The sum of the measures of the interior angles in a triangle is $180^{\circ}$. The measure of the second angle is $52^{\circ}$ more than the measure of the first angle. The measure of the third angle is $47^{\circ}$ more than the measure of the first angle. Find the measure of the interior angles.
Answer
Final Answer: The measures of the interior angles are \(\boxed{27^{\circ}}\), \(\boxed{79^{\circ}}\), and \(\boxed{74^{\circ}}\).

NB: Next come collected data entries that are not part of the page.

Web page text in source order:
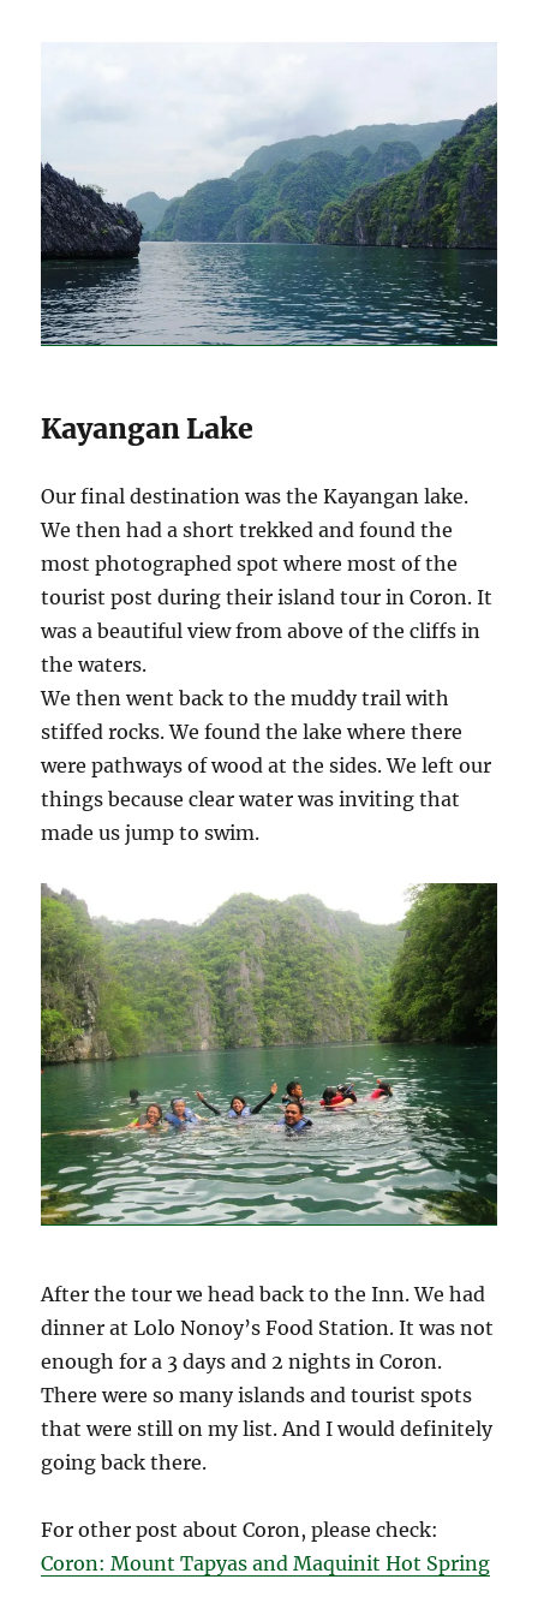
Kayangan Lake
Our final destination was the Kayangan lake.
We then had a short trekked and found the
most photographed spot where most of the
tourist post during their island tour in Coron. It
was a beautiful view from above of the cliffs in
the waters.
We then went back to the muddy trail with
stiffed rocks. We found the lake where there
were pathways of wood at the sides. We left our
things because clear water was inviting that
made us jump to swim.
After the tour we head back to the Inn. We had
dinner at Lolo Nonoy’s Food Station. It was not
enough for a 3 days and 2 nights in Coron.
There were so many islands and tourist spots
that were still on my list. And I would definitely
going back there.
For other post about Coron, please check:
Coron: Mount Tapyas and Maquinit Hot Spring
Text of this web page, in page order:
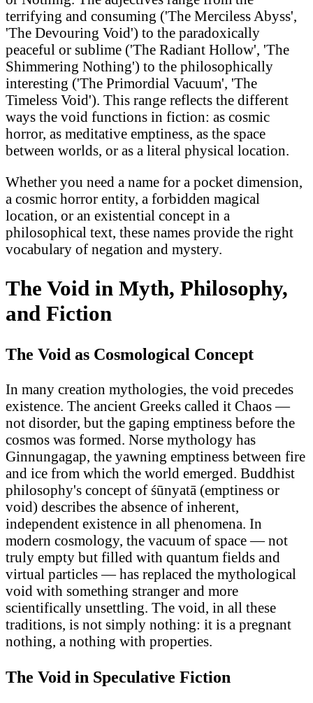
terrifying and consuming ('The Merciless Abyss',
'The Devouring Void') to the paradoxically
peaceful or sublime ('The Radiant Hollow', 'The
Shimmering Nothing') to the philosophically
interesting ('The Primordial Vacuum', 'The
Timeless Void'). This range reflects the different
ways the void functions in fiction: as cosmic
horror, as meditative emptiness, as the space
between worlds, or as a literal physical location.
Whether you need a name for a pocket dimension,
a cosmic horror entity, a forbidden magical
location, or an existential concept in a
philosophical text, these names provide the right
vocabulary of negation and mystery.
The Void in Myth, Philosophy,
and Fiction
The Void as Cosmological Concept
In many creation mythologies, the void precedes
existence. The ancient Greeks called it Chaos —
not disorder, but the gaping emptiness before the
cosmos was formed. Norse mythology has
Ginnungagap, the yawning emptiness between fire
and ice from which the world emerged. Buddhist
philosophy's concept of śūnyatā (emptiness or
void) describes the absence of inherent,
independent existence in all phenomena. In
modern cosmology, the vacuum of space — not
truly empty but filled with quantum fields and
virtual particles — has replaced the mythological
void with something stranger and more
scientifically unsettling. The void, in all these
traditions, is not simply nothing: it is a pregnant
nothing, a nothing with properties.
The Void in Speculative Fiction
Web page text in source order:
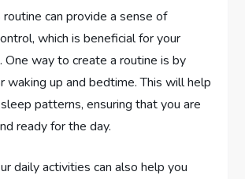
routine can provide a sense of
which is beneficial for your
One way to create a routine is by
waking up and bedtime. This will help
patterns, ensuring that you are
ready for the day.
daily activities can also help you
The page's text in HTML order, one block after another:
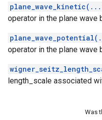
operator in the plane wave
operator in the plane wave
length_scale associated
Was
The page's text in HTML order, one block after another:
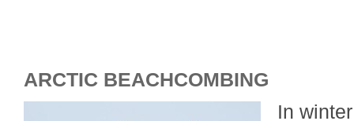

Step 1 :The problem is asking for the measures of the interior angles of a triangle. We know that the sum of the measures of the interior angles in a triangle is \(180^{\circ}\). We also know that the measure of the second angle is \(52^{\circ}\) more than the measure of the first angle, and the measure of the third angle is \(47^{\circ}\) more than the measure of the first angle.
Step 2 :We can set up an equation to represent this information and solve for the measure of the first angle. Once we have the measure of the first angle, we can easily find the measures of the second and third angles.
Step 3 :Let's denote the measure of the first angle as \(x\). Then the measure of the second angle is \(x + 52^{\circ}\) and the measure of the third angle is \(x + 47^{\circ}\). The sum of the measures of the three angles is \(180^{\circ}\), so we have the equation \(x + (x + 52^{\circ}) + (x + 47^{\circ}) = 180^{\circ}\).
Step 4 :We can solve this equation to find the value of \(x\).
Step 5 :By solving the equation, we find that \(x = 27^{\circ}\).
Step 6 :Substituting \(x = 27^{\circ}\) into the expressions for the second and third angles, we find that the second angle is \(79^{\circ}\) and the third angle is \(74^{\circ}\).
Step 7 :Final Answer: The measures of the interior angles are \(\boxed{27^{\circ}}\), \(\boxed{79^{\circ}}\), and \(\boxed{74^{\circ}}\).